START Record excerpts

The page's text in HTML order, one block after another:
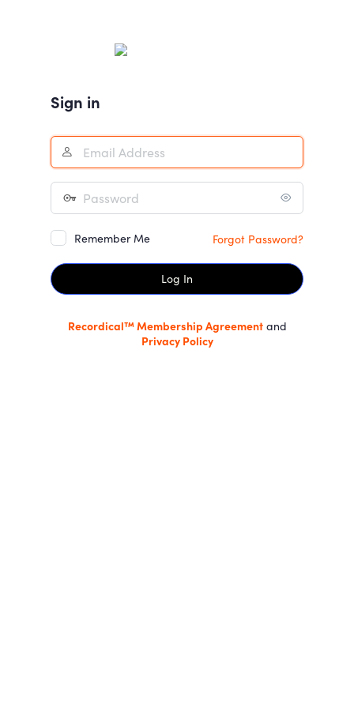
Sign in
Remember Me Forgot Password?
Recordical™ Membership Agreementand
Privacy Policy

END Record excerpts

◆ **About this task**
With images excluded, write the records above out again exactly.

◆ **Response area**
The page's text in HTML order, one block after another:
Sign in
Remember Me Forgot Password?
Recordical™ Membership Agreementand
Privacy Policy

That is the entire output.